From: Laszlo Ersek <lersek@redhat.com>
To: "Yao, Jiewen" <jiewen.yao@intel.com>, "Fan, Jeff" <jeff.fan@intel.com>
Cc: "edk2-devel@ml01.01.org" <edk2-devel@ml01.01.org>,
	Paolo Bonzini <pbonzini@redhat.com>
Subject: Re: [PATCH 0/2] Put AP into safe hlt-loop code on S3 path
Date: Thu, 10 Nov 2016 13:08:25 +0100	[thread overview]
Message-ID: <170e5527-057f-9bff-af43-5b131fc93335@redhat.com> (raw)
In-Reply-To: <74D8A39837DF1E4DA445A8C0B3885C50386CE428@shsmsx102.ccr.corp.intel.com>

On 11/10/16 12:17, Yao, Jiewen wrote:
> Hi Laszlo
> 
> Thanks to test for us.
> 
>  
> 
> Are you saying Jeff’s patch introduces a new issue?
> 
> Or is this a previous issue but just not fixed by Jeff’s patch?

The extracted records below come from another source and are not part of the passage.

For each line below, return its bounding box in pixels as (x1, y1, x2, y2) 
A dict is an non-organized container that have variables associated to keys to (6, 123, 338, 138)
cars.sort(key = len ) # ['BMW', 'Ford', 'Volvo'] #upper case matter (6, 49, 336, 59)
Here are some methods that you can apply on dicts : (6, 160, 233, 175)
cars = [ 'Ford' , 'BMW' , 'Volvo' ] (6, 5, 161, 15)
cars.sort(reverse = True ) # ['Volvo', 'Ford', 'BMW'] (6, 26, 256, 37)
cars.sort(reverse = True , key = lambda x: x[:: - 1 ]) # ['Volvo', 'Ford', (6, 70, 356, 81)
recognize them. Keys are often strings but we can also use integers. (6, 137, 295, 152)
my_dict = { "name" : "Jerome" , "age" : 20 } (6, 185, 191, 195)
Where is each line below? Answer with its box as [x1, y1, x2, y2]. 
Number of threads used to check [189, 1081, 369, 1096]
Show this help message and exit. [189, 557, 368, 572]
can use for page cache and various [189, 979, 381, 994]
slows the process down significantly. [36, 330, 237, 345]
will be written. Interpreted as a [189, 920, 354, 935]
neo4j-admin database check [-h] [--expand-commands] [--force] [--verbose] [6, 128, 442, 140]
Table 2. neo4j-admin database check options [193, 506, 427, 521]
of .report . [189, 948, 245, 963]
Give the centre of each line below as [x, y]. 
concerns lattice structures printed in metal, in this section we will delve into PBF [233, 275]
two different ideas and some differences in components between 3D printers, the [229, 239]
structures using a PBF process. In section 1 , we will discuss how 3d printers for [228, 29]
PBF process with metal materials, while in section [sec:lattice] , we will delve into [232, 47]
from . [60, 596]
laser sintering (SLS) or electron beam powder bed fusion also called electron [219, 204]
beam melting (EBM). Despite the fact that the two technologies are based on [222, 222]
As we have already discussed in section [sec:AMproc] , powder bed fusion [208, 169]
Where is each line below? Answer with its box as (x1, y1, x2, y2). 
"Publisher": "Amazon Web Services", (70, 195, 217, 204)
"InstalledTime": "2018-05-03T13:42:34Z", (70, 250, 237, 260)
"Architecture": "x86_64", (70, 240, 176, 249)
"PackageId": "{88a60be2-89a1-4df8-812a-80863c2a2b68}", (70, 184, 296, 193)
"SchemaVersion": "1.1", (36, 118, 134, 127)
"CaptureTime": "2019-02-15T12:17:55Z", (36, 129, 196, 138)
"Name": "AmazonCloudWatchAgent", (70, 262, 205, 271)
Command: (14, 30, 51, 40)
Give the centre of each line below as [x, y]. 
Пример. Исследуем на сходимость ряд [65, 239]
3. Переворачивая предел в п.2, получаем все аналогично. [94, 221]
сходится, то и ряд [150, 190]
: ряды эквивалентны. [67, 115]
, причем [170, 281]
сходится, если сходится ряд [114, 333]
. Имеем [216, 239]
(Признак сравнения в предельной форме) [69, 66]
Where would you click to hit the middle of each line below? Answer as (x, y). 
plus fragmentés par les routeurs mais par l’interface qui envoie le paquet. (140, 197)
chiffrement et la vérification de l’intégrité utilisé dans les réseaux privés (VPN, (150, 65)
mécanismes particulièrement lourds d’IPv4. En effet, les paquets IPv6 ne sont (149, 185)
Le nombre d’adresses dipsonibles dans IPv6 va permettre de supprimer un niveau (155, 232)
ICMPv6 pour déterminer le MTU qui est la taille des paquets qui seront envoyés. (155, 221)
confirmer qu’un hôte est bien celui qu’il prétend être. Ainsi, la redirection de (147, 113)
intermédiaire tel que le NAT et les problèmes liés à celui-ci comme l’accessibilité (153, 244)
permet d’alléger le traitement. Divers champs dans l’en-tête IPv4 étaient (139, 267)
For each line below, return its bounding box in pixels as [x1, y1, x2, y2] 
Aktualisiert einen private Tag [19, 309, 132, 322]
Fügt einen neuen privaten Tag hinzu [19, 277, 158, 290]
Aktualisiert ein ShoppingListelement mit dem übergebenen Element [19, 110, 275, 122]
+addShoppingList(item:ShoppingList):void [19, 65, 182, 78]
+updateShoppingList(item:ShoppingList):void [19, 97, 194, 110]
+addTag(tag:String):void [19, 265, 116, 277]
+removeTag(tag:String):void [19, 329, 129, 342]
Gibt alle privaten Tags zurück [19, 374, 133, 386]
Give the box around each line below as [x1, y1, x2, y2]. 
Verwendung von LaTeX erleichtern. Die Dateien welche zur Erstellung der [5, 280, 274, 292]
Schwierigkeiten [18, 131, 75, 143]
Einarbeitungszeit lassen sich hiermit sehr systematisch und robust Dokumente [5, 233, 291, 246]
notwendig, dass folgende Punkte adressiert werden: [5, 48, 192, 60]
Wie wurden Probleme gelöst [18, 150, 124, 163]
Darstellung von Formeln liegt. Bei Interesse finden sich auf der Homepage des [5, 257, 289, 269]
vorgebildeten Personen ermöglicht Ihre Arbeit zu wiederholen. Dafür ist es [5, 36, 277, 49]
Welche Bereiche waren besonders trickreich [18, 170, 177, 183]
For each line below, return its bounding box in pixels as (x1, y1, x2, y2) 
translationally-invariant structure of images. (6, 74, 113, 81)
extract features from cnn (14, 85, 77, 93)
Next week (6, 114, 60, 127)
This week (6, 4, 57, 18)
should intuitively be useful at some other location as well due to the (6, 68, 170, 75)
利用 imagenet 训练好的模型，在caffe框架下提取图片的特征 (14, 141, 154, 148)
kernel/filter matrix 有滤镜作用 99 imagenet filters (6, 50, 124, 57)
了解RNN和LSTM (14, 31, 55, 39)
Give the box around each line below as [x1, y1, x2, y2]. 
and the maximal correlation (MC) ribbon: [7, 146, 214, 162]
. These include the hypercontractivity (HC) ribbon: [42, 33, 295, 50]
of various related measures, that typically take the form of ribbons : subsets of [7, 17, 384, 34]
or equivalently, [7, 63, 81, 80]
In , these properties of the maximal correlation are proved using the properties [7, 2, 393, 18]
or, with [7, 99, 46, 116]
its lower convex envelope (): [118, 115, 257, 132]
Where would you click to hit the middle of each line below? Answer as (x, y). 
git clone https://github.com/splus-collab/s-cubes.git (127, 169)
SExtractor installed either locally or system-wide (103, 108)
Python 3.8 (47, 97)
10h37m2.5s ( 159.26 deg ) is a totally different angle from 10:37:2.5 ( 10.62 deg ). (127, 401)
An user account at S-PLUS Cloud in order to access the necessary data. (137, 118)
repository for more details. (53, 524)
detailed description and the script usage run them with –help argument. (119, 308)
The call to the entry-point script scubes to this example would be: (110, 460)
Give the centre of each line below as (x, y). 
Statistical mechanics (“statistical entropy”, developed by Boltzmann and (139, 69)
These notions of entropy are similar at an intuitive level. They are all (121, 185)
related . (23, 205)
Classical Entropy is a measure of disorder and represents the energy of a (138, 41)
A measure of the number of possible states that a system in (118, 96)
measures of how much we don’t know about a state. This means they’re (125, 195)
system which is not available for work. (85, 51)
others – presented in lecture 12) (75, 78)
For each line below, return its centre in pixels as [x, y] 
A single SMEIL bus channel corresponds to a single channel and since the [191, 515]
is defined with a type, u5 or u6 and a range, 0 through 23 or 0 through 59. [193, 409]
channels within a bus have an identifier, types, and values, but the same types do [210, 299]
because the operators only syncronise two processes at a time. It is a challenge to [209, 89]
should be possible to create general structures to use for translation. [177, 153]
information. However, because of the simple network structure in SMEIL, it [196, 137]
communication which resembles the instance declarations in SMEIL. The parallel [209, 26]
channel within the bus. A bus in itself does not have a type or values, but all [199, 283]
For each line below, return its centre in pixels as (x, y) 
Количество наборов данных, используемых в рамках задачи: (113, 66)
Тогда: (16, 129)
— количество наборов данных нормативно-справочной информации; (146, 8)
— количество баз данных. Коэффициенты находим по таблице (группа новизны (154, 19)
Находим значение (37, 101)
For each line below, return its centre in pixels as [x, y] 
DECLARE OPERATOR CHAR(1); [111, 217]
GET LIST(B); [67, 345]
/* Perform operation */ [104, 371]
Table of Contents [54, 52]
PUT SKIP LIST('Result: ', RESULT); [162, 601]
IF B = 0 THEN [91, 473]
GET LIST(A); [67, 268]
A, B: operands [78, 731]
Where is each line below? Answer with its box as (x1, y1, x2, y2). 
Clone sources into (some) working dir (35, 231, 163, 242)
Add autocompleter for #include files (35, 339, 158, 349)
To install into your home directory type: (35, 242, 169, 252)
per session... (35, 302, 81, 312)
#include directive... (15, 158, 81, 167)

With your v2 series applied, Jeff's patches replace the crash /
emulation failure symptoms during S3 resume with less intrusive
symptoms, namely that some of the APs cannot be brought up by the OS,
occasionally.

Without your v2 series applied, Jeff's patches seem to present the same
symptoms (OS cannot bring up some APs), although much less frequently.
However, I cannot say definitively whether or not this exact same issues
exists, on Ia32X64, with none of the patch sets applied. I haven't seen
it before (on Ia32X64), but maybe I just haven't tried hard enough.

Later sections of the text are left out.